Slowing road transport demand could lead to a spike in oil demand over the next two to five years, McKinsey & Company said in its New World Energy Outlook 2022. report.
Electric vehicle adoption is the main driver of stagnant oil demand growth, according to McKinsey, which sees global liquids demand peaking at around 102 million barrels per day (bpd) over the next two to five years. , despite a short-term recovery in oil demand from the effects of the pandemic. The analysis, however, was conducted before the Russian invasion of Ukraine, McKinsey notes in the report.
“Demand for liquids in road transport is expected to decline by 75% by 2050 after peaking in the early 2020s, due to slower growth in the number of cars on the road, increased efficiency and the “accelerating adoption of electric vehicles (EVs), with bio- and synthetic fuels further reducing demand for crude oil,” McKinsey said in the report.
The chemicals sector will remain one of the few sources of growth in oil demand.

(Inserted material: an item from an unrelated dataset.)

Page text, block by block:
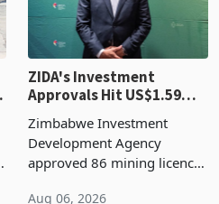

Chemical-driven demand is expected to jump 50% by 2050, despite growing downward pressure from demand reduction, recycling and pyrolysis, the report notes.

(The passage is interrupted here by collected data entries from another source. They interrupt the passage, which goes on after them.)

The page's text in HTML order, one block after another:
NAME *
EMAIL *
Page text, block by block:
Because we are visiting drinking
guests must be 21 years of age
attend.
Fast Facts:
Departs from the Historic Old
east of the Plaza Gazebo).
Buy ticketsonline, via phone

McKinsey’s analysis – with the caveat that it did not include the war in Ukraine and the fallout of the Russian invasion on the global economy, energy markets and supply chains – presents one of the most pessimistic outlooks on oil demand growth among analysts, industry, and oil investors.
Global oil demand will peak before the end of this decade and decline sharply after 2030, TotalEnergies said in its 2021 Energy Outlook released in fall 2021. Previously, TotalEnergies had forecast oil demand to peak around 2030, with a slow drop after this.
Oil investors polled by Bloomberg Intelligence in November have significantly recalibrated their expectations for peak oil demand over the past two years. Two and a half years ago, a fifth of oil investor clients surveyed by Bloomberg Intelligence said oil demand would peak by February 2021, notes Nathaniel Bullard, BloombergNEF’s chief content officer. In the November 2021 survey, just 2% of oil investors thought peak oil demand would occur by 2025, and less than 40% saw that peak before 2030.